There are two problems with this question. First, career paths may not be agile enough to meet the changing needs of today’s workforce and marketplace. Customer expectations are morphing fast. Innovation is spawning unexpected opportunities. The jobs of the future will be different from the jobs of today. As a result, blindly following career pathways could lead to dead ends rather than opportunities.

And second, advancement is just a drop in the ocean of what’s possible for employees who are looking for development. This narrow definition invites dissatisfaction because, in most organizations, promotions and moves are limited. De-emphasizing the illusive and amorphous concept of advancement allows you to focus on what is more plentiful and well within the sphere of influence of leaders and employees: meaningful challenges and development experiences.

So instead, begin asking: Can you access the challenges and experiences required for your continued development and growth? This opens the door to exploring stretch assignments, opportunities for greater visibility, strategic networking and more. It allows leaders and employees to jointly find dynamic possibilities beyond static and dated pathways of the past.

2. Do you have access to the training you need to develop your career?

This is another way leaders simultaneously set limited and unreasonable expectations with employees — expectations that lead to dissatisfaction. Development happens day in and day out through countless formal (and more frequently) informal ways.

Training, while important, is a relatively small element of the ecosystem of activities to drive development. Questions like this focus on areas over which leaders may have little control rather than those that are squarely within their spheres of influence.

So instead, begin asking: Do you have opportunities to learn and grow on a regular basis – through others or through experiences, allowing you to develop in ways that are meaningful to you?

Tap the full range of opportunities to develop informally — organic activities within the workflow, peers, coaching and more.

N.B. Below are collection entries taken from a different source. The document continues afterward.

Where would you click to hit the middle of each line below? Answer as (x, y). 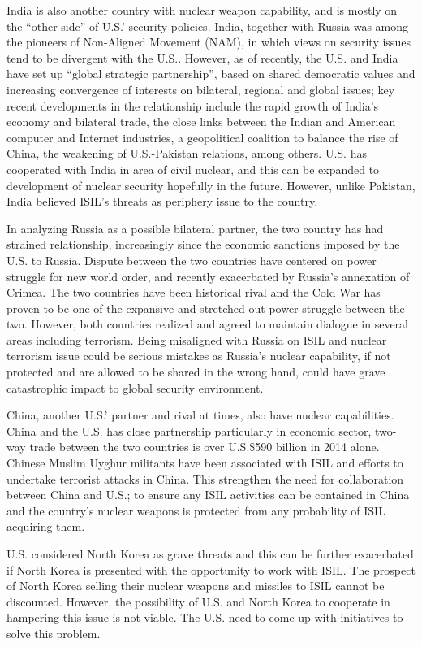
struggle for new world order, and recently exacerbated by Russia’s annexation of (208, 276)
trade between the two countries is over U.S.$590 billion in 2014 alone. (205, 447)
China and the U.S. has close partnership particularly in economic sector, (189, 430)
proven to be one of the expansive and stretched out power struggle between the (206, 308)
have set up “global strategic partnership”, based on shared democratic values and (211, 74)
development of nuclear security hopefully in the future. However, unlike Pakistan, (211, 185)
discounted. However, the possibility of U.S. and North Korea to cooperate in (198, 601)
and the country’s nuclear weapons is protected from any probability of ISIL (196, 510)
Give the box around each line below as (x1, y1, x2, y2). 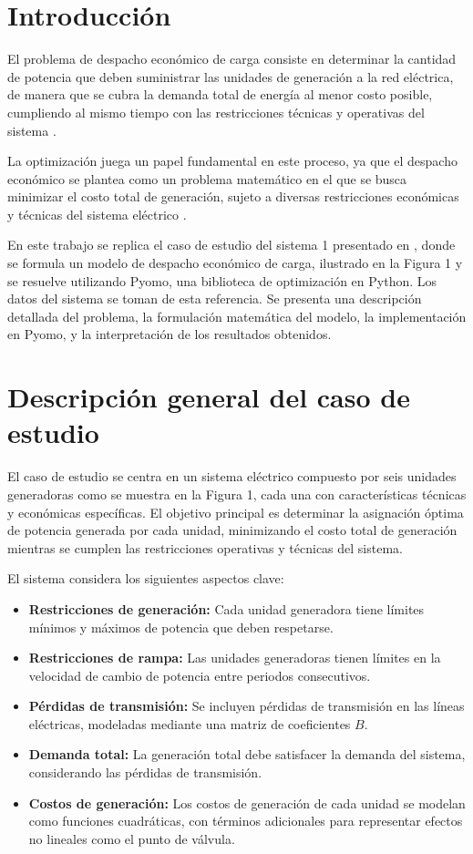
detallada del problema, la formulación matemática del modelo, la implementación (7, 306, 467, 325)
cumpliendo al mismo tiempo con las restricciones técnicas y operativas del (7, 102, 425, 121)
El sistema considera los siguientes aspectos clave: (7, 569, 284, 588)
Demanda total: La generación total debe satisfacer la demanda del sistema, (28, 745, 466, 764)
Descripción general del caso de (7, 378, 410, 416)
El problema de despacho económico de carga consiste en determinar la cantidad (7, 49, 457, 68)
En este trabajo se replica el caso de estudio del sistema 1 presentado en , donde (7, 235, 456, 254)
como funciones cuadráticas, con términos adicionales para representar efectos (28, 811, 463, 830)
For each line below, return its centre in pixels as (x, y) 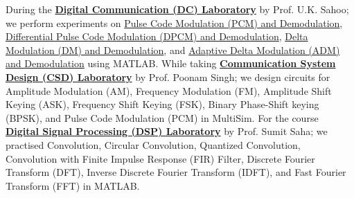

Set the expectation that learning isn’t dispensed by the organization, rather sought out by the employee.

3. Do you have a documented development plan with concrete steps you need to take to reach your career goal within the next year?

Given the speed of business and the speed of change within business, annual plans are quickly becoming a thing of the past. Organizations and individuals must be more agile and nimble. This means shorter windows, incremental goals, development sprints and ongoing dialogue that takes advantage of ever-evolving opportunities in the moment.

So instead, begin asking: Do you routinely engage in discussions with others (leaders, peers, etc.) about ways to learn, stretch yourself, build new skills and/or grow in your current role?

Help employees understand that career development is a team sport versus an exclusive relationship with you, the leader. Encourage them to dialogue with and learn from others. And while your organization may require that a formal plan be tucked away somewhere, make sure that you and the employee are routinely talking about how their interests are evolving, how skill gaps are showing up and the learning that’s most necessary and appetizing now.

Peter McWilliams wrote: “Our thoughts create our reality — where we put our focus is the direction we tend to go.” And I’d suggest that the questions leaders ask can also change thoughts. Imagine the power we have through these simple alternate questions to create a new and more satisfying career development reality for employees.